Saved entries

· · ·

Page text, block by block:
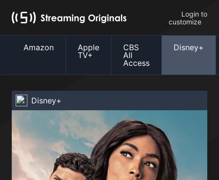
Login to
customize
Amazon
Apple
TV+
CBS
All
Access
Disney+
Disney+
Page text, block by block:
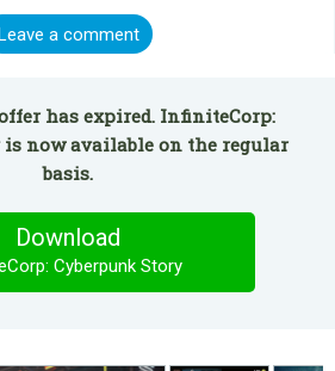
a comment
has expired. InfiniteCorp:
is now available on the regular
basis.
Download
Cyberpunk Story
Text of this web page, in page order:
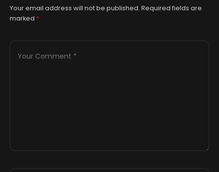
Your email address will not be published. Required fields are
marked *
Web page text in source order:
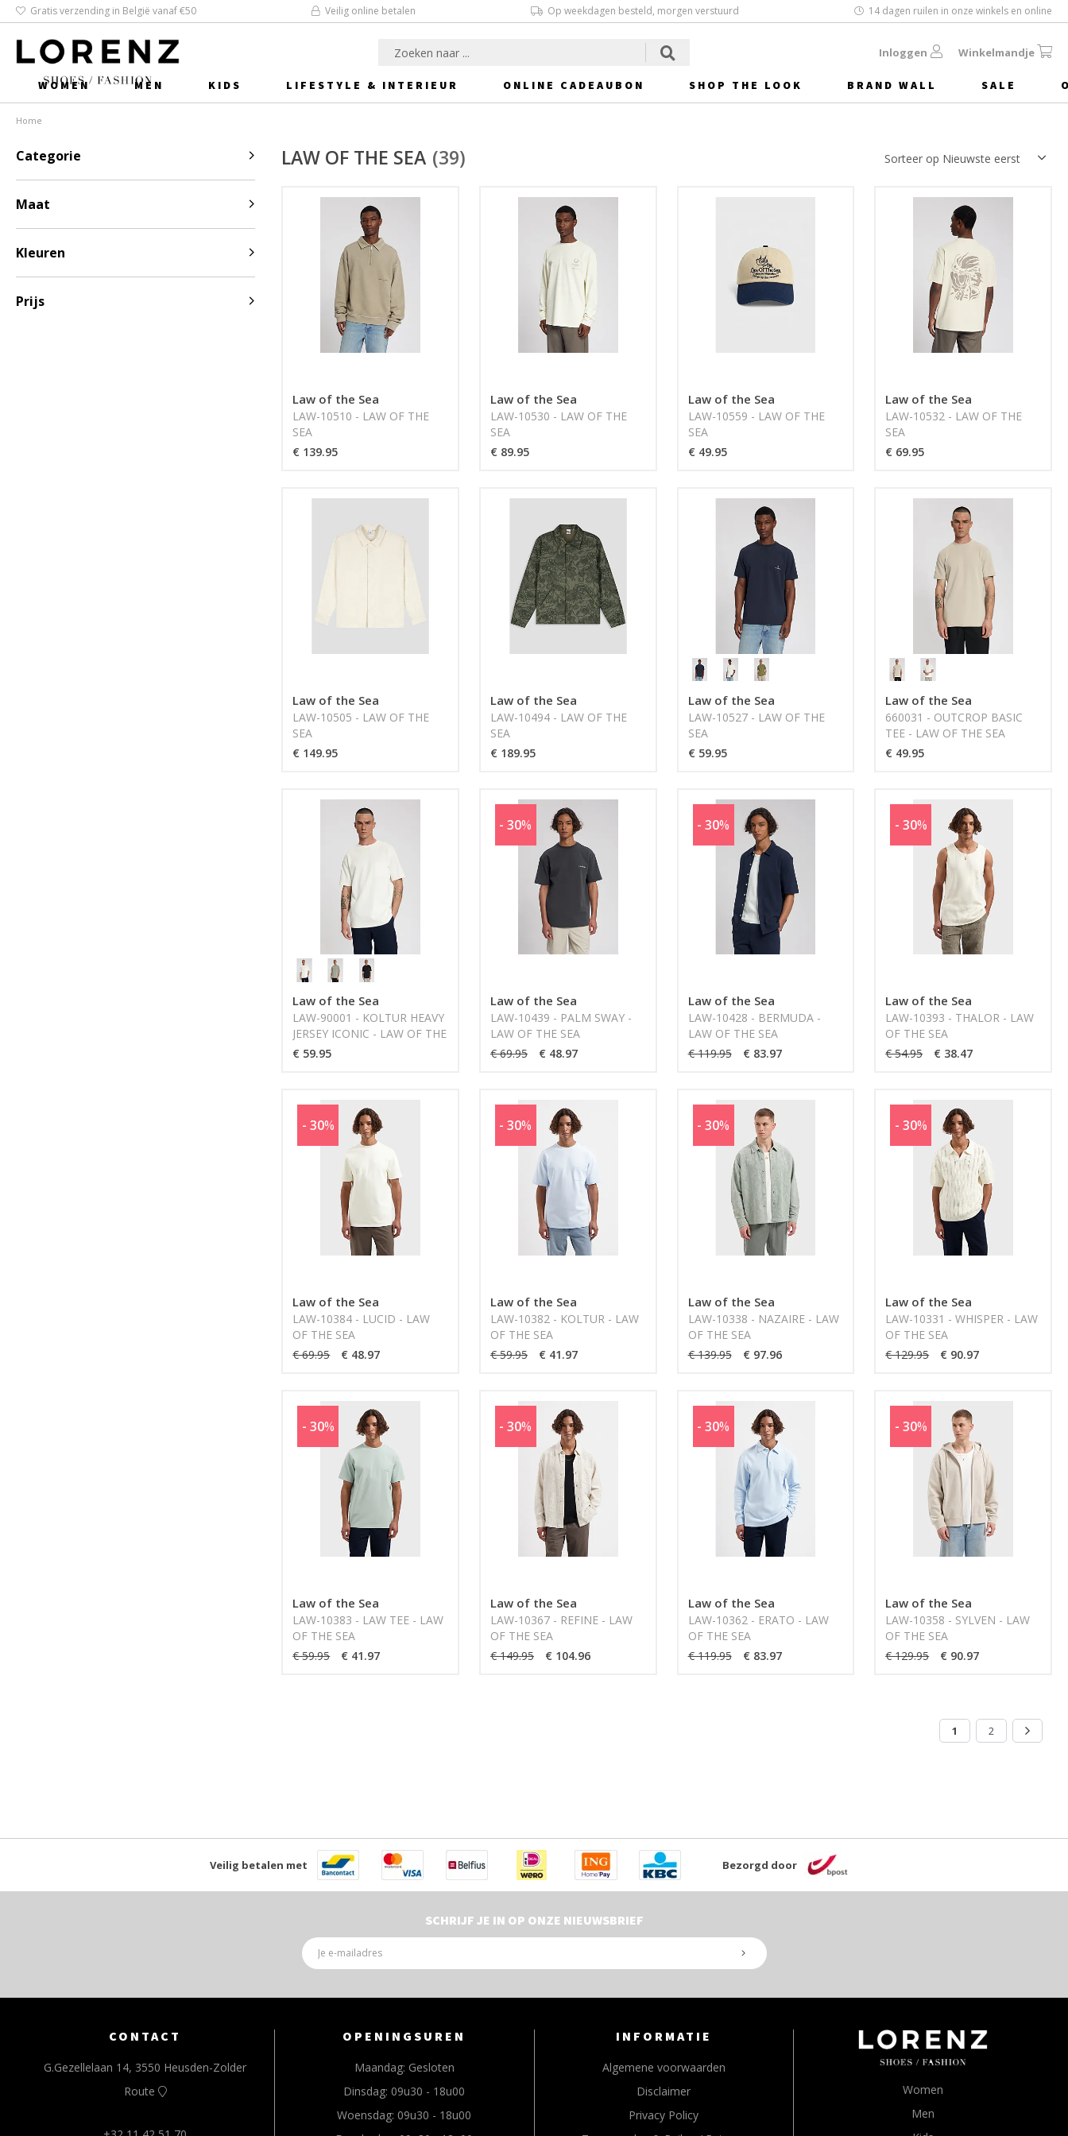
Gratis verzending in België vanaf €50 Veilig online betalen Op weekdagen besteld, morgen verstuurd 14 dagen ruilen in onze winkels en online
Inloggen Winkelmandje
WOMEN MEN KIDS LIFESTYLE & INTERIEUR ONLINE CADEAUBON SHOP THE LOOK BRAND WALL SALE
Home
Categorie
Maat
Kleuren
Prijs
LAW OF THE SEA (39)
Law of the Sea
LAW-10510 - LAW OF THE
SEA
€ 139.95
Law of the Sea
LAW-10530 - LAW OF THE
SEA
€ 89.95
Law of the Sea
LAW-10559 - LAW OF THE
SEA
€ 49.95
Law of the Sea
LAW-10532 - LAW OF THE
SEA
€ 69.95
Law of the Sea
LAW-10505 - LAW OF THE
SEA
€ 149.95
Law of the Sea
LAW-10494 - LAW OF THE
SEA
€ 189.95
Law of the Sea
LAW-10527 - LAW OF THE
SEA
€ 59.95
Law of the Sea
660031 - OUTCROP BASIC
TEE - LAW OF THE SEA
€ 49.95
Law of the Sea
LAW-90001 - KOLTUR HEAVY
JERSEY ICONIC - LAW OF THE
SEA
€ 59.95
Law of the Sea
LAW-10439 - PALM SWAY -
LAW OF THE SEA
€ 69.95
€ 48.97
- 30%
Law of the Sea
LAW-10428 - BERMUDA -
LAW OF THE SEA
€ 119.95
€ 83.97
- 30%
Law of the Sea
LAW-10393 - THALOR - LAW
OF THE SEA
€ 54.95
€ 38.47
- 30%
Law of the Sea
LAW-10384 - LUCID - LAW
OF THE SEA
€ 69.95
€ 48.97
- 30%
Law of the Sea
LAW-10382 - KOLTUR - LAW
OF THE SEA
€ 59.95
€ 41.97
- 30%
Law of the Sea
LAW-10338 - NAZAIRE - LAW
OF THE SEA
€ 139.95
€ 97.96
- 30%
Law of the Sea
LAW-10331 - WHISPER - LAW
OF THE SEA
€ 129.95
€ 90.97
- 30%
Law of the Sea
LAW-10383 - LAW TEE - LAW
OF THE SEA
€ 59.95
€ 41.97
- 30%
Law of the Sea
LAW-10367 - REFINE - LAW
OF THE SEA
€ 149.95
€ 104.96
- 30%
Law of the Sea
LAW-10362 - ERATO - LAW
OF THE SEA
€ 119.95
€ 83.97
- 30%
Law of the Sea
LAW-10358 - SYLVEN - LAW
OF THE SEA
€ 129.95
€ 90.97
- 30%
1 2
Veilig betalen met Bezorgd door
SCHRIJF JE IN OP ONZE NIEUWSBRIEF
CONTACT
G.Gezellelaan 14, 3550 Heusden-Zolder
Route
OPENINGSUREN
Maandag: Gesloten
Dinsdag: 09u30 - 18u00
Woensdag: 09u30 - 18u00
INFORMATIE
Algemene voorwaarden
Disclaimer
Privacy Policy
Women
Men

· · ·

### Exercise prompt
Restate the records in full and word for word, but keep the pictures out.

### Output for this task
Page text, block by block:
Login to
customize
Amazon
Apple
TV+
CBS
All
Access
Disney+
Disney+
Page text, block by block:
a comment
has expired. InfiniteCorp:
is now available on the regular
basis.
Download
Cyberpunk Story
Text of this web page, in page order:
Your email address will not be published. Required fields are
marked *
Web page text in source order:
Gratis verzending in België vanaf €50 Veilig online betalen Op weekdagen besteld, morgen verstuurd 14 dagen ruilen in onze winkels en online
Inloggen Winkelmandje
WOMEN MEN KIDS LIFESTYLE & INTERIEUR ONLINE CADEAUBON SHOP THE LOOK BRAND WALL SALE
Home
Categorie
Maat
Kleuren
Prijs
LAW OF THE SEA (39)
Law of the Sea
LAW-10510 - LAW OF THE
SEA
€ 139.95
Law of the Sea
LAW-10530 - LAW OF THE
SEA
€ 89.95
Law of the Sea
LAW-10559 - LAW OF THE
SEA
€ 49.95
Law of the Sea
LAW-10532 - LAW OF THE
SEA
€ 69.95
Law of the Sea
LAW-10505 - LAW OF THE
SEA
€ 149.95
Law of the Sea
LAW-10494 - LAW OF THE
SEA
€ 189.95
Law of the Sea
LAW-10527 - LAW OF THE
SEA
€ 59.95
Law of the Sea
660031 - OUTCROP BASIC
TEE - LAW OF THE SEA
€ 49.95
Law of the Sea
LAW-90001 - KOLTUR HEAVY
JERSEY ICONIC - LAW OF THE
SEA
€ 59.95
Law of the Sea
LAW-10439 - PALM SWAY -
LAW OF THE SEA
€ 69.95
€ 48.97
- 30%
Law of the Sea
LAW-10428 - BERMUDA -
LAW OF THE SEA
€ 119.95
€ 83.97
- 30%
Law of the Sea
LAW-10393 - THALOR - LAW
OF THE SEA
€ 54.95
€ 38.47
- 30%
Law of the Sea
LAW-10384 - LUCID - LAW
OF THE SEA
€ 69.95
€ 48.97
- 30%
Law of the Sea
LAW-10382 - KOLTUR - LAW
OF THE SEA
€ 59.95
€ 41.97
- 30%
Law of the Sea
LAW-10338 - NAZAIRE - LAW
OF THE SEA
€ 139.95
€ 97.96
- 30%
Law of the Sea
LAW-10331 - WHISPER - LAW
OF THE SEA
€ 129.95
€ 90.97
- 30%
Law of the Sea
LAW-10383 - LAW TEE - LAW
OF THE SEA
€ 59.95
€ 41.97
- 30%
Law of the Sea
LAW-10367 - REFINE - LAW
OF THE SEA
€ 149.95
€ 104.96
- 30%
Law of the Sea
LAW-10362 - ERATO - LAW
OF THE SEA
€ 119.95
€ 83.97
- 30%
Law of the Sea
LAW-10358 - SYLVEN - LAW
OF THE SEA
€ 129.95
€ 90.97
- 30%
1 2
Veilig betalen met Bezorgd door
SCHRIJF JE IN OP ONZE NIEUWSBRIEF
CONTACT
G.Gezellelaan 14, 3550 Heusden-Zolder
Route
OPENINGSUREN
Maandag: Gesloten
Dinsdag: 09u30 - 18u00
Woensdag: 09u30 - 18u00
INFORMATIE
Algemene voorwaarden
Disclaimer
Privacy Policy
Women
Men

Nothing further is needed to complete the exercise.